____ Exercise data

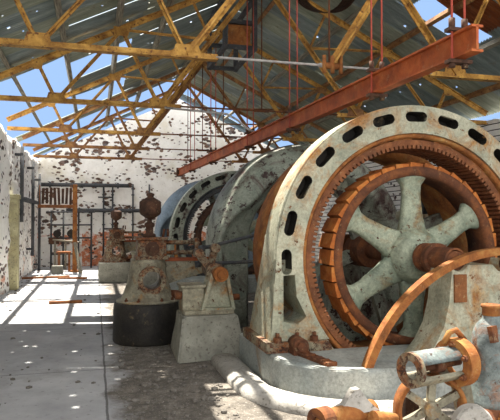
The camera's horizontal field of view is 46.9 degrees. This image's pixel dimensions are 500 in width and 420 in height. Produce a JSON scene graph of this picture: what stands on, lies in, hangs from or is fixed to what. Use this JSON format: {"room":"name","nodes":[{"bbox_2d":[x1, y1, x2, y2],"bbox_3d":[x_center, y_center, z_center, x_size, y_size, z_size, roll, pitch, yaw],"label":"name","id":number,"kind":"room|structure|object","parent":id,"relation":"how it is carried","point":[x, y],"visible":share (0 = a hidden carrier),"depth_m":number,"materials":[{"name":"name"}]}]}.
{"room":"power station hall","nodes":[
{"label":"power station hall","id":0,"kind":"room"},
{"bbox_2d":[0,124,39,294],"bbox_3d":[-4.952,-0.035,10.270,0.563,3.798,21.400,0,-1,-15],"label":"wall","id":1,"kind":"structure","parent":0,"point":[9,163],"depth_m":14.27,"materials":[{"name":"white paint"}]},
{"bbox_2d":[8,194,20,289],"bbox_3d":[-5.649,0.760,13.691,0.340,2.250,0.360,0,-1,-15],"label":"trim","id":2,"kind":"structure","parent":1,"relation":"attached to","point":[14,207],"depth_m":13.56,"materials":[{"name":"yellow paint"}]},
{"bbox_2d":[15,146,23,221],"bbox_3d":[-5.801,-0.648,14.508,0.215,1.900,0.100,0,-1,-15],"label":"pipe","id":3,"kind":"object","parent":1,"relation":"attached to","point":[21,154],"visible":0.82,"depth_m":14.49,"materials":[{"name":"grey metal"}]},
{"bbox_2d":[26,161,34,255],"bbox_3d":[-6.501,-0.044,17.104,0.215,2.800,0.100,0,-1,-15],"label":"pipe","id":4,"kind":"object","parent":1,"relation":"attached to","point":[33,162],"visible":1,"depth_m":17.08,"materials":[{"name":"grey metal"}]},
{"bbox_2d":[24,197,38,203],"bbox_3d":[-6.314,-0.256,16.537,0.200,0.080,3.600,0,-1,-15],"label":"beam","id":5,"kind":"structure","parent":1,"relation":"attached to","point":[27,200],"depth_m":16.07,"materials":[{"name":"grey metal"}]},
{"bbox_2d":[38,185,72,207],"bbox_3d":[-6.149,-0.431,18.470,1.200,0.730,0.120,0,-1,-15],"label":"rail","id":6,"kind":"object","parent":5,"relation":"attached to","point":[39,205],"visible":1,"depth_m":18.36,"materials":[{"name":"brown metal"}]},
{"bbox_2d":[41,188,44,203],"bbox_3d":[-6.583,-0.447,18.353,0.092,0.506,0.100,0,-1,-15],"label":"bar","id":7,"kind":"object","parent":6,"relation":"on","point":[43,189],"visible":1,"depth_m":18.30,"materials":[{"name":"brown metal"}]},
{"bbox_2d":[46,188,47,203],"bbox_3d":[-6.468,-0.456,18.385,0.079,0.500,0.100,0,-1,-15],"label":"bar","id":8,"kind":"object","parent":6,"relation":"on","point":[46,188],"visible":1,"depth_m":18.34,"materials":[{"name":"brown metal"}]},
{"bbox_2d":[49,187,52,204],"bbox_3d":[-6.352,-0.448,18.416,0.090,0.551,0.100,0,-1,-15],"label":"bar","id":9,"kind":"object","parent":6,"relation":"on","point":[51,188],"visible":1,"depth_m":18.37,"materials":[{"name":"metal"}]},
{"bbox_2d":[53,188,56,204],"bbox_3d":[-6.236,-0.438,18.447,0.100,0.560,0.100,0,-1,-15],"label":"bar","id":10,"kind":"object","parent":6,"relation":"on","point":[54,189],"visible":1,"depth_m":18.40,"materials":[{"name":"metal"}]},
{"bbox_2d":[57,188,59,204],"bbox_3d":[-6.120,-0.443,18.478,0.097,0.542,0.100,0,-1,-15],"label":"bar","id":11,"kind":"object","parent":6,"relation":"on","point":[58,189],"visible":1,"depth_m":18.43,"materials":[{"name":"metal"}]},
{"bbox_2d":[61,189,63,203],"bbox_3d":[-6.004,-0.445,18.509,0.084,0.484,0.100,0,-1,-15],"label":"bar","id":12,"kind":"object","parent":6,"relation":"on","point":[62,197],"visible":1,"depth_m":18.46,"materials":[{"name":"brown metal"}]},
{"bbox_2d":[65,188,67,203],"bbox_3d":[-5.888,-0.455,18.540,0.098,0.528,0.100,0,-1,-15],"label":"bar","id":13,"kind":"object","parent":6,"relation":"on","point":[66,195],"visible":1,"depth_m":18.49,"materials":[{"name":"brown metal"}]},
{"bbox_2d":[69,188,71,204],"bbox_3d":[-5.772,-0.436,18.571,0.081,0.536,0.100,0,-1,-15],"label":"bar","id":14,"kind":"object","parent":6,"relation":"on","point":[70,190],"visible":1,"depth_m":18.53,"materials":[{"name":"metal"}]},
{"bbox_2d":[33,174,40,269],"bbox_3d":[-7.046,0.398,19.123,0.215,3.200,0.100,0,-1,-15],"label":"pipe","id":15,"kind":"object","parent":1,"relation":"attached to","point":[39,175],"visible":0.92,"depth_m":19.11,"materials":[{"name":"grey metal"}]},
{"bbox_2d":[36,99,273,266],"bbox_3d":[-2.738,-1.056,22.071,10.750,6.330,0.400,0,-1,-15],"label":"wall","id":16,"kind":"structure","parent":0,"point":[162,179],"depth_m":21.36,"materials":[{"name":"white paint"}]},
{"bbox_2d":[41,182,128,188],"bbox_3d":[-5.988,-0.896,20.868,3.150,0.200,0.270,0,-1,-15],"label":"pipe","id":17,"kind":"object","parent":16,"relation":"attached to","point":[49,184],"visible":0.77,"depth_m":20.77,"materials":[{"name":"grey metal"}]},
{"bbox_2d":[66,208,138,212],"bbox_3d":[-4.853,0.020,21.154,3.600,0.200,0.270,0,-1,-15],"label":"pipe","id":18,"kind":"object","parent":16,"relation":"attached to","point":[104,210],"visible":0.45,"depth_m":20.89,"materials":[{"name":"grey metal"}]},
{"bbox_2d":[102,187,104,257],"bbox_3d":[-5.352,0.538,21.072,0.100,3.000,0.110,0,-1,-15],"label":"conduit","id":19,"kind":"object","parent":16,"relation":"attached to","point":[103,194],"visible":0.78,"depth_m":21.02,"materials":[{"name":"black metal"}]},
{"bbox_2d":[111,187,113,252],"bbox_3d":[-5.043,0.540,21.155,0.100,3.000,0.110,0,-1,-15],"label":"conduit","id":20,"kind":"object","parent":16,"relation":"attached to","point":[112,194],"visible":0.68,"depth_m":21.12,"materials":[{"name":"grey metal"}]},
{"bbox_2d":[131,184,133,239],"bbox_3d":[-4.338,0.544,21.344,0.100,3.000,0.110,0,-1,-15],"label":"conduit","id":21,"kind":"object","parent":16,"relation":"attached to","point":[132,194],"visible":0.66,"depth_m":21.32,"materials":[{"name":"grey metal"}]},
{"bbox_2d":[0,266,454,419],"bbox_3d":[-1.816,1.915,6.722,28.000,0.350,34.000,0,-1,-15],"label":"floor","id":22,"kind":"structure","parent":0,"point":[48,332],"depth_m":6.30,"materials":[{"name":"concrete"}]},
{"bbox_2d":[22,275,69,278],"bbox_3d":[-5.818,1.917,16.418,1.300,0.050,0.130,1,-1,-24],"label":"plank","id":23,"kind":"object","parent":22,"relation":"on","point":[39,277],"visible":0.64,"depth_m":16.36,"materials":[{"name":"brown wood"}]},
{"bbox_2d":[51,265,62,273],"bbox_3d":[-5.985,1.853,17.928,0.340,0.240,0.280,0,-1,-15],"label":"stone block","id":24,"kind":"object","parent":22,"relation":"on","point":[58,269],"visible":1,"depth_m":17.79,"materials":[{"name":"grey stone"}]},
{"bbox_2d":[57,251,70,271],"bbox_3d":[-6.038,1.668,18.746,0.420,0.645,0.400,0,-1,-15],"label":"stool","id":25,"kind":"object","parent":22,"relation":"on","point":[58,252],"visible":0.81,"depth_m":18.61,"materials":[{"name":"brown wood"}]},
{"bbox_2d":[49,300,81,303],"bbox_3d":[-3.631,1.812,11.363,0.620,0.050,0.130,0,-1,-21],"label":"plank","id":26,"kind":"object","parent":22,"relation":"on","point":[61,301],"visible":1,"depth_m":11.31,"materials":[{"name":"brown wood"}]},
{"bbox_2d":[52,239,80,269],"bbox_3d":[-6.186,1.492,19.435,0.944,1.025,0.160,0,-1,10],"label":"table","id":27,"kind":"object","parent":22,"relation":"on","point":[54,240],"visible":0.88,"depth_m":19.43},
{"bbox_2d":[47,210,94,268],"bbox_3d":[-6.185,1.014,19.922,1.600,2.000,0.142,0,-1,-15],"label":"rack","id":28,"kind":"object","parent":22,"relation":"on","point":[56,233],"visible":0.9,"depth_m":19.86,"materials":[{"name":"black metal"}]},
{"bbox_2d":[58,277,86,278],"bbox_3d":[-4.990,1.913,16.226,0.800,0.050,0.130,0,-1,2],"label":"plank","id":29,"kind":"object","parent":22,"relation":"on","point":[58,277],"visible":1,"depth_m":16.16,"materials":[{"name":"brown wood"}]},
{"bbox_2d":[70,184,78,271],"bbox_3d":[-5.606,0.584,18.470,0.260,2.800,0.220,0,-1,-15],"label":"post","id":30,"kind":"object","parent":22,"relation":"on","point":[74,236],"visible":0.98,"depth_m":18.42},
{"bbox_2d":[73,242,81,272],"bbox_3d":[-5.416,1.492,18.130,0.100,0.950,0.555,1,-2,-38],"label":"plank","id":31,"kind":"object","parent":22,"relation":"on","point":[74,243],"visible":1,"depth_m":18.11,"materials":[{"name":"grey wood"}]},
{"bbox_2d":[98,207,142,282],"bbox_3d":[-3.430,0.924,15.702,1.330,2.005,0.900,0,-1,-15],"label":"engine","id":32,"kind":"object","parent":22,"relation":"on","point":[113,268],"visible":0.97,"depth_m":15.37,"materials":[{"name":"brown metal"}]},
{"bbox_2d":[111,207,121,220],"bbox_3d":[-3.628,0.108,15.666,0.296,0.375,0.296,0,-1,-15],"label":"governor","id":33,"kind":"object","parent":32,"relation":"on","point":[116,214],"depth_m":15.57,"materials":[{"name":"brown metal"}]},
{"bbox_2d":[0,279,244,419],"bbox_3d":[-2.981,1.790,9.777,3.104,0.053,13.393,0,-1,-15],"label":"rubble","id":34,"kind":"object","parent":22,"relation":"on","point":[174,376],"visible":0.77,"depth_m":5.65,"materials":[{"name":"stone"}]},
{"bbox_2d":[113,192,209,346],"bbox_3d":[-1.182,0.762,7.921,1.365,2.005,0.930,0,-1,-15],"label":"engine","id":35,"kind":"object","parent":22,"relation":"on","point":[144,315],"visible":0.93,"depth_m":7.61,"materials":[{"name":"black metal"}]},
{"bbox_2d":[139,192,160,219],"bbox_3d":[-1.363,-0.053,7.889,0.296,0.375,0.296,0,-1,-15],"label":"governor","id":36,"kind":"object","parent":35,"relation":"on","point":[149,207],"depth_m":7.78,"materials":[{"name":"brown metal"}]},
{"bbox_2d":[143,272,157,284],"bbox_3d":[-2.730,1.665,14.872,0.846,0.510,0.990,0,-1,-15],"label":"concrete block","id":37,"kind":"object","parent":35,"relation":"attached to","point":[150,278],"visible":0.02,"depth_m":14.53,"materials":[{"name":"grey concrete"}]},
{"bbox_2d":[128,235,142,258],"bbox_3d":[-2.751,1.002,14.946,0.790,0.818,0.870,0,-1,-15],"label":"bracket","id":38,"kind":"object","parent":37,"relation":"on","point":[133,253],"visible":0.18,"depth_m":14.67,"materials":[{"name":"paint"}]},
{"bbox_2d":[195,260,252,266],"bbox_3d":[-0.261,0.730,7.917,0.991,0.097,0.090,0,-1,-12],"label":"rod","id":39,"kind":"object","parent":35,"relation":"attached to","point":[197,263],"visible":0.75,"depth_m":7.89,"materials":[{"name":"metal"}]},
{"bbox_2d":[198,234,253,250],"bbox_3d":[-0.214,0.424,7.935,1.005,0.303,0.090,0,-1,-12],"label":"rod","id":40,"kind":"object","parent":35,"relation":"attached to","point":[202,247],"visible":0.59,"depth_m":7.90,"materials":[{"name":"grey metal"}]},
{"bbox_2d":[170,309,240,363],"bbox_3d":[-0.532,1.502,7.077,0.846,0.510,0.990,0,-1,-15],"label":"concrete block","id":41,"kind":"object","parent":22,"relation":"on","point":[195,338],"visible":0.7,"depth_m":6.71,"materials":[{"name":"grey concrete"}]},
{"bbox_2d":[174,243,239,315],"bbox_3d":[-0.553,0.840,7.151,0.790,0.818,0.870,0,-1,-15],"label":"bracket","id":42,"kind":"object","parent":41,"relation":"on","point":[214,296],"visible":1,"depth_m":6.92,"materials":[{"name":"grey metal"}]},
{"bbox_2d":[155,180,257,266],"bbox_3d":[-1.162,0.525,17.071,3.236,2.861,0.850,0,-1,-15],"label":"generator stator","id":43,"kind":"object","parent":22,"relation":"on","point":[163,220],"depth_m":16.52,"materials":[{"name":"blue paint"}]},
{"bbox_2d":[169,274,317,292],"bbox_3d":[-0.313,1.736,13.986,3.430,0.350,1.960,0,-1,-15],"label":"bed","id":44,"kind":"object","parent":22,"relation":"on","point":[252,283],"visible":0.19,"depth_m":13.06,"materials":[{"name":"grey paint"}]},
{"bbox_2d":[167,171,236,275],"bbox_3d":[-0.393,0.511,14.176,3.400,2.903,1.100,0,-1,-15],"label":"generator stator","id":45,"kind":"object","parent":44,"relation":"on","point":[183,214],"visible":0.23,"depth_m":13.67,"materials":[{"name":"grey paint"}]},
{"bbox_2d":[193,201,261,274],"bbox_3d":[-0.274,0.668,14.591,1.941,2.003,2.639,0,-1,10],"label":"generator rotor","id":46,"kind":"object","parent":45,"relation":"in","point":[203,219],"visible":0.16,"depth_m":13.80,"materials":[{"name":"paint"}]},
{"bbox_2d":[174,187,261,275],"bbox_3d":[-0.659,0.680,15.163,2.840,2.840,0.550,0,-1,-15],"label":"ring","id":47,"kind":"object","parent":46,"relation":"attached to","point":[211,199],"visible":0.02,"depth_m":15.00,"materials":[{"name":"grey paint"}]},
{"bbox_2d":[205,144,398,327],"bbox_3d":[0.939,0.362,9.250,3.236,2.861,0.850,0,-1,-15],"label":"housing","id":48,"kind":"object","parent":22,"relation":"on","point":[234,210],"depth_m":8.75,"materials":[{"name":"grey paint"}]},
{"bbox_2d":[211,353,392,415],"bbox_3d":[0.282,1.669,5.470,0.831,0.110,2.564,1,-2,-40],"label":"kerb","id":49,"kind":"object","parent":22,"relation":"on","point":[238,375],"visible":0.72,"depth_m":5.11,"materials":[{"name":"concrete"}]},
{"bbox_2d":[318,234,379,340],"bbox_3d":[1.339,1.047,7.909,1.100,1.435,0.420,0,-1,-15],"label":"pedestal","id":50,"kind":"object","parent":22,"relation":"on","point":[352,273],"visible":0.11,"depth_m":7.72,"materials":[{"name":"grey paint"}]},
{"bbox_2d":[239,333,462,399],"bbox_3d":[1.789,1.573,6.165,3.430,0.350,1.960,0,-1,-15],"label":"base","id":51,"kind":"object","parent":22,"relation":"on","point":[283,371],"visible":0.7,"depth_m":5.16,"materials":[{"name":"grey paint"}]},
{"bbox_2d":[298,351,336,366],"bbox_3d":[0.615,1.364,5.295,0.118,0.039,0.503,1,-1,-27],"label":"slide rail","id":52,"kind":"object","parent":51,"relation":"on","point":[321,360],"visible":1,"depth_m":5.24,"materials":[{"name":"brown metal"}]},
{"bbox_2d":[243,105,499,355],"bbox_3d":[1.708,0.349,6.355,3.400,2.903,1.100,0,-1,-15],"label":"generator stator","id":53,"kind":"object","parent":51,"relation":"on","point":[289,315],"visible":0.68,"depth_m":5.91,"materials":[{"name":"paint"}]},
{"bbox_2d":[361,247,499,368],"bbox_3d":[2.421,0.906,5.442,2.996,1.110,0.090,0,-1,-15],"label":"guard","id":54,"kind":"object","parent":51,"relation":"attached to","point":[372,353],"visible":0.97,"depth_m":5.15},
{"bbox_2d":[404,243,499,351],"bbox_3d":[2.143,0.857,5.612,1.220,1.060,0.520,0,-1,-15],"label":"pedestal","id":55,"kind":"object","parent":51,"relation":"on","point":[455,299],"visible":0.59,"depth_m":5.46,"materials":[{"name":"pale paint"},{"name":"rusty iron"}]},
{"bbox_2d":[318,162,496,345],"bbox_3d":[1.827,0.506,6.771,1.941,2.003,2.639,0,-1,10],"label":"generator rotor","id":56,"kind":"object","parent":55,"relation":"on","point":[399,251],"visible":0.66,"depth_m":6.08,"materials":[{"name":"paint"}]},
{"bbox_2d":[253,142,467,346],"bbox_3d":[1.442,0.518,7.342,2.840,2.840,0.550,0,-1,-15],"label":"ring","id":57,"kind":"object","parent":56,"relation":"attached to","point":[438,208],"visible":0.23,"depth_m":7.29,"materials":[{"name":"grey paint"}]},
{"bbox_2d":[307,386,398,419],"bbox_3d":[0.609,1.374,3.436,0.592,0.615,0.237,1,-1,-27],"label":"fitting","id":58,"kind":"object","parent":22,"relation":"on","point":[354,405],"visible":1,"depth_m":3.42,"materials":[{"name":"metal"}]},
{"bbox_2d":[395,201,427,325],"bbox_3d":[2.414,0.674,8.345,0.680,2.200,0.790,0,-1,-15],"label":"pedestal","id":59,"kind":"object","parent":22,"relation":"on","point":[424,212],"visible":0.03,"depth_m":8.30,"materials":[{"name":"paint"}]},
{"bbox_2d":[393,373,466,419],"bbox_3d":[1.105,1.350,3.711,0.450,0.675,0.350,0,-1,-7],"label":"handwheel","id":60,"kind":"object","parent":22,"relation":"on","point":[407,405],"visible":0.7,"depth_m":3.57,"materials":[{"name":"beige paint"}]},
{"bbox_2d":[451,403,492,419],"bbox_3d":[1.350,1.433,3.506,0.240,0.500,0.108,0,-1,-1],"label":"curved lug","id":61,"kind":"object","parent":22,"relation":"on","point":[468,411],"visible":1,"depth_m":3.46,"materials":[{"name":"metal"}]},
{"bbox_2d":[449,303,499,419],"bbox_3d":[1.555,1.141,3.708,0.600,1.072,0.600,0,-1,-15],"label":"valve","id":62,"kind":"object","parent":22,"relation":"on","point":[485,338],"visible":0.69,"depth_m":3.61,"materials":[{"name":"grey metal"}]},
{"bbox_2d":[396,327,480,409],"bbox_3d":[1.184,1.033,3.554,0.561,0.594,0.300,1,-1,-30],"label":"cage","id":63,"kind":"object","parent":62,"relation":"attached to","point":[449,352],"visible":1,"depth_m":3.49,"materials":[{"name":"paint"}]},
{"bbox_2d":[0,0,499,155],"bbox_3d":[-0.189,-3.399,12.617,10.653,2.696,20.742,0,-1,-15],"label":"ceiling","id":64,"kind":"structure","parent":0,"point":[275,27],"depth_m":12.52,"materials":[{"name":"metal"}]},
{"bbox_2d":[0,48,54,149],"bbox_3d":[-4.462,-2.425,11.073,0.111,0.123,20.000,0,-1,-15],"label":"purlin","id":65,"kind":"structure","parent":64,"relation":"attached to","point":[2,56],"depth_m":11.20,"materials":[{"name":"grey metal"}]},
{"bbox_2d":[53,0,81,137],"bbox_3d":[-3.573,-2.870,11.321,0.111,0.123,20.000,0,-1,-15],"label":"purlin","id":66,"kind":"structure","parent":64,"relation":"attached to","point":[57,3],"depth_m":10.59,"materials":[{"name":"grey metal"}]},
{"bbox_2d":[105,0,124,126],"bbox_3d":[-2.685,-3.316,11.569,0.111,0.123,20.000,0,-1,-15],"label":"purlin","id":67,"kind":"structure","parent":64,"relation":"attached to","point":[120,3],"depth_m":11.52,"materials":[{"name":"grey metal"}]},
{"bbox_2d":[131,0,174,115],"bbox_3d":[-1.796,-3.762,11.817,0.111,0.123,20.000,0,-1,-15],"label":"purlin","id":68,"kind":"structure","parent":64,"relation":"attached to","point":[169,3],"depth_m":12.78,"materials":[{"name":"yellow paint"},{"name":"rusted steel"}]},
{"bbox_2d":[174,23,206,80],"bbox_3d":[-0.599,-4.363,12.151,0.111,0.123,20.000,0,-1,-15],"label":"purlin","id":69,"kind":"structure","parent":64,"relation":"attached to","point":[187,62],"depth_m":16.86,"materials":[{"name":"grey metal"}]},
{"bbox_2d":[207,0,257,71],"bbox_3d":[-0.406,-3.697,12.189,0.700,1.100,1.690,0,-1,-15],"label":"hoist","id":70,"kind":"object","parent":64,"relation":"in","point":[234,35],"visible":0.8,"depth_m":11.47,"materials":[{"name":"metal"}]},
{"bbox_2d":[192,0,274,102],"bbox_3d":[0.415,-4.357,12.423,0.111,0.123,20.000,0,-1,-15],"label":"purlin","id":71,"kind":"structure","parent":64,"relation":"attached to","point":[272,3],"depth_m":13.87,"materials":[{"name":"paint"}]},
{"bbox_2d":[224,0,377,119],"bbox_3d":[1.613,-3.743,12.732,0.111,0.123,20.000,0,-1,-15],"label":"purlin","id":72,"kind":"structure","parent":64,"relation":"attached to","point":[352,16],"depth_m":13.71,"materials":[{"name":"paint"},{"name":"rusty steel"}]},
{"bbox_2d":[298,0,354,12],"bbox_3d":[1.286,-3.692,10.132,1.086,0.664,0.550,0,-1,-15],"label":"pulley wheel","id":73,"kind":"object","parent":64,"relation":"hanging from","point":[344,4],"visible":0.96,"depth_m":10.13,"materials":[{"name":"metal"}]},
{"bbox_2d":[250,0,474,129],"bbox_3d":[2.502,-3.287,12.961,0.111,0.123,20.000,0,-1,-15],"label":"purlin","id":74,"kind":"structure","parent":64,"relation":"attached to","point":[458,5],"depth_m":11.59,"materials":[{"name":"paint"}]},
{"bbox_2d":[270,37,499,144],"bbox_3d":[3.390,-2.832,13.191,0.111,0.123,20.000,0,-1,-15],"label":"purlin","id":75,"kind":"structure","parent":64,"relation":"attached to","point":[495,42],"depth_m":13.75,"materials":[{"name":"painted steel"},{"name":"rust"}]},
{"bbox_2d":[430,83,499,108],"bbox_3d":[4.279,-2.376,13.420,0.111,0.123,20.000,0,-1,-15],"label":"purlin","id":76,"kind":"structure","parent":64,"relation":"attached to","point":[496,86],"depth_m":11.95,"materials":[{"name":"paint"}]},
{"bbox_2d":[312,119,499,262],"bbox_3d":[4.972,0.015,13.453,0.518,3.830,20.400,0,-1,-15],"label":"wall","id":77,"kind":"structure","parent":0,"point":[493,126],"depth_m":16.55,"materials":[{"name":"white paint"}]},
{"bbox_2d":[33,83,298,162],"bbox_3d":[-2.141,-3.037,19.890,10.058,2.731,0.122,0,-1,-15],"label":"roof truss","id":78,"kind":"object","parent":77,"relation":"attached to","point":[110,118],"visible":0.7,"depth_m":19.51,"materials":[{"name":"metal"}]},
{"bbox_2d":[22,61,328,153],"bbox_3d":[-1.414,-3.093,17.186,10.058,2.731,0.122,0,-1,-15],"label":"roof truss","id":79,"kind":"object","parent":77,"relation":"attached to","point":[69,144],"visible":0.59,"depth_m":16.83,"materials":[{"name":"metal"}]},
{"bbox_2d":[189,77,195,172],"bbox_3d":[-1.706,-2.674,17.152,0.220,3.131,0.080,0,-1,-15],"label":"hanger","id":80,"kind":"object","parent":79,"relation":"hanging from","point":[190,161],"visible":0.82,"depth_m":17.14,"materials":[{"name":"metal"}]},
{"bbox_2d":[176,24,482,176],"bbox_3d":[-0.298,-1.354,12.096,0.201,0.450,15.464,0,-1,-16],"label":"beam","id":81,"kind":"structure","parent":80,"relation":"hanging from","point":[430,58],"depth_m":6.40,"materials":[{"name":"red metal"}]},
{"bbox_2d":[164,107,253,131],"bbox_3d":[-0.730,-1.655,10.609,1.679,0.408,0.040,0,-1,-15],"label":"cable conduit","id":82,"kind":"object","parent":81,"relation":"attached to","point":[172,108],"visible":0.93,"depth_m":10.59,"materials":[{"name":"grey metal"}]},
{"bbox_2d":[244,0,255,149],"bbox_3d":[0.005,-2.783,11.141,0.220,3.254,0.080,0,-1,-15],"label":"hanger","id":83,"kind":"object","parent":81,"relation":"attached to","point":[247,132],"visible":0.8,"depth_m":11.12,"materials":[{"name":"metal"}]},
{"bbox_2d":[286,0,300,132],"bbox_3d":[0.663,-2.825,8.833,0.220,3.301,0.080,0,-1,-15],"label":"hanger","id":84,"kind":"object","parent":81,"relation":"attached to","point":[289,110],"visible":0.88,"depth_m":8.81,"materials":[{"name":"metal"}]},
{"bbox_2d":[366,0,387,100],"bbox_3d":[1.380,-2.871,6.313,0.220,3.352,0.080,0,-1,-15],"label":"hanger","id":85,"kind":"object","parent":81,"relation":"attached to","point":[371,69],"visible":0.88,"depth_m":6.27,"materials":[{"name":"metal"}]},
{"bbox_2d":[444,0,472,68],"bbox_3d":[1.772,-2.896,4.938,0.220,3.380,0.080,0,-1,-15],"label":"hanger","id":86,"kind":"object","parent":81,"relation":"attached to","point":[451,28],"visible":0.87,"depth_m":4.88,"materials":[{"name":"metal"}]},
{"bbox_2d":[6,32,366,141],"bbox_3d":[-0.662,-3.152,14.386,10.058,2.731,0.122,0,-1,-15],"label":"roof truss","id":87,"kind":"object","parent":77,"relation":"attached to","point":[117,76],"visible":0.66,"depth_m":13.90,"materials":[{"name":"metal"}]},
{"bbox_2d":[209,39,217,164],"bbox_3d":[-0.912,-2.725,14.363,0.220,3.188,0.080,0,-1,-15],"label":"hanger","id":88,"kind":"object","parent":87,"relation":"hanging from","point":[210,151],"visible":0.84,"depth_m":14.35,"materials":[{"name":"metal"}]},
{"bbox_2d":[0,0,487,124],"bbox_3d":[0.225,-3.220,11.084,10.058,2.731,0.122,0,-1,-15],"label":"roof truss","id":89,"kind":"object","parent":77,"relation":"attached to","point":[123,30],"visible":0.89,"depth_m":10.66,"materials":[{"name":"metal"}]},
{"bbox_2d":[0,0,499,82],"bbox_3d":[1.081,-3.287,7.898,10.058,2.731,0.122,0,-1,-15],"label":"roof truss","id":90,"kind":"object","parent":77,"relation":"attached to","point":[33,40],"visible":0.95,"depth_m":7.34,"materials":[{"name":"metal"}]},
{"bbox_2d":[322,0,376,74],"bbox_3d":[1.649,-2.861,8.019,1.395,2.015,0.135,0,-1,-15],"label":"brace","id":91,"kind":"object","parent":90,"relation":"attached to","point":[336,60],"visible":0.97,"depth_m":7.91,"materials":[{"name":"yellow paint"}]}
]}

________

*Brief*: Return every line from the entries above that contains the word "ring".

*Result for this task*:
{"bbox_2d":[174,187,261,275],"bbox_3d":[-0.659,0.680,15.163,2.840,2.840,0.550,0,-1,-15],"label":"ring","id":47,"kind":"object","parent":46,"relation":"attached to","point":[211,199],"visible":0.02,"depth_m":15.00,"materials":[{"name":"grey paint"}]},
{"bbox_2d":[253,142,467,346],"bbox_3d":[1.442,0.518,7.342,2.840,2.840,0.550,0,-1,-15],"label":"ring","id":57,"kind":"object","parent":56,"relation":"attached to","point":[438,208],"visible":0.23,"depth_m":7.29,"materials":[{"name":"grey paint"}]},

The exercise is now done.